☠ Prologue ☠
For generations, Westden lay engulfed in the pale monotony of winter. The cold was predatory, seeping through the townsfolk’s winterwear, biting into their skin till its frozen fangs sank through their flesh and found bone. Here, the elements were spiteful. Draped in thick furs and more coats than he could count, Sheriff Dempsey stepped outside of his office, the frost quick to cling to his whiskered face. Under the lame gaze of the morning sun, he sighted a woman who’d visited him every day for the past three; Amanda Baker.
She was one of many mothers whose children had gone missing. Each day she went without answers, the color faded from her eyes, the glint of hope dimming in her soul. Still, she came. Even in the thick of winter, she braved the cold, chattering teeth and all. When he met her gaze, Sheriff Dempsey noted the redness in her eyes. They itched from her tears, yet Amanda wore her bravest face in defiance. Her son was alive. She had to believe so, even if no one else did.
“Morning, Mrs. Baker.”
Dempsey nodded in greeting, his voice pitched by the morning rasp. However, even his stone cold professionalism faltered—if only for a second—before the tortured mother.
“Any news? About who took my James, I mean.” Jaw clenched, she stood hopeful, her heart pounding against her chest like a rioting prisoner.
A sigh escaped Dempsey’s lips, billowing as frozen vapor, a mist that Amanda mistook as the sheriff’s last gust of patience.
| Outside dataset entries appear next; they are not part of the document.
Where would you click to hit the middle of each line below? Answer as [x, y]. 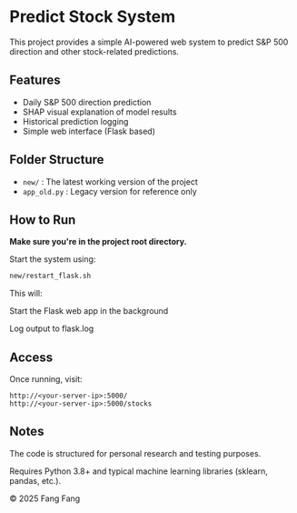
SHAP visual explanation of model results [99, 112]
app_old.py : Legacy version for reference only [109, 191]
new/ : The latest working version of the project [110, 181]
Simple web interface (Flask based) [89, 131]
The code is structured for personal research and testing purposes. [135, 453]
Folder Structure [57, 160]
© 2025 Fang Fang [45, 498]
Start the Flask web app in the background [89, 311]
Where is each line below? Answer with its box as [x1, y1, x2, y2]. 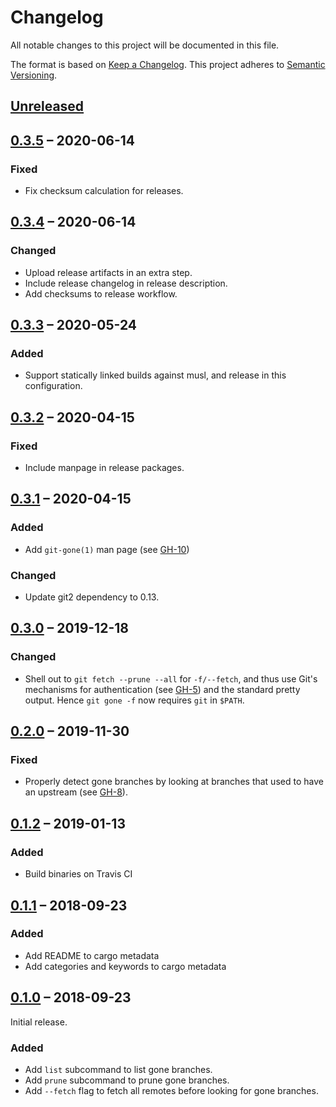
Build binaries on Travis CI [24, 868, 133, 880]
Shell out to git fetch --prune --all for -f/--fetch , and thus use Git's [24, 672, 318, 685]
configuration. [24, 380, 83, 392]
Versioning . [10, 69, 58, 81]
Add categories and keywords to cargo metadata [24, 960, 227, 972]
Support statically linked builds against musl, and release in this [24, 369, 287, 381]
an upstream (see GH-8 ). [24, 786, 128, 798]
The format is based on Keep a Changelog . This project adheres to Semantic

Yet, it was one of guilt. He welcomed her into his office, as he did with every other parent who came his way that day. Despite his best efforts and the tiresome searches he spearheaded, neither the lost nor the dead were found. Before long, the townsfolk took up arms. Fed up with Dempsey’s failures, they embarked on searches of their own.
In the ensuing days, their searches intensified. And under the leadership of Father John, a Machiavellian soul helming North Saints Church, their searches devolved into witch-hunts. Men and women from walks of life that Father John claimed teemed with sin were dragged to the altar to answer for crimes they never committed. As tensions between the townsfolk and law enforcement peaked, the chaos blanketing all of Westden steered all attention away from the insidious cult lurking under their noses.
☠ Present, Midnight ☠
In the dead of night, the grating roar of the Pale Horse—Blackstone’s motorcycle—clashed with the whistled song of the surrounding wind. The smoldering glow of its burning wheels set the air ablaze, and the thick scent of hot steel and burning rubber trailed the melting snow in the Damned Saint’s wake. Within moments, the wheels of the Pale Horse rolled on asphalt no more. Blackstone, making haste, left the road for the woodlands that flanked it.
The thick trees protested his presence, their wooden skin crackling in embers, their roots recoiling wherever he rode. Here, the Damned Saint sensed an evil that left his soul storming in rage. Yet, no matter where he swept his eyeless gaze, he saw nothing. So thick was the wickedness surrounding him it seemed indistinguishable from air. His skull burned blacker and its flame redder. He ought to scorch the forest to ash and soot.

Yet, a spark of something within kept him from doing so. The naïve would mistake it for his last vestige of human reason. It was anything but. No, it was the dark desire to ensnare the guilty, to hear their helpless pleas as his chain bites into their flesh, its flaming steel drinking their boiling blood. The rage overwhelmed him, for Blackstone needn’t hear a bone cracking underfoot to sense the skeletons buried in the snow and soil.
A roar tore out of his throat. Pitched by his eldritch fury, it was equal parts piercing shrill and bellowing rumble. A hair's breadth later, the forest fell silent, and Blackstone rode onward, abandoning it—a child graveyard—for Westden in search of those who buried them there.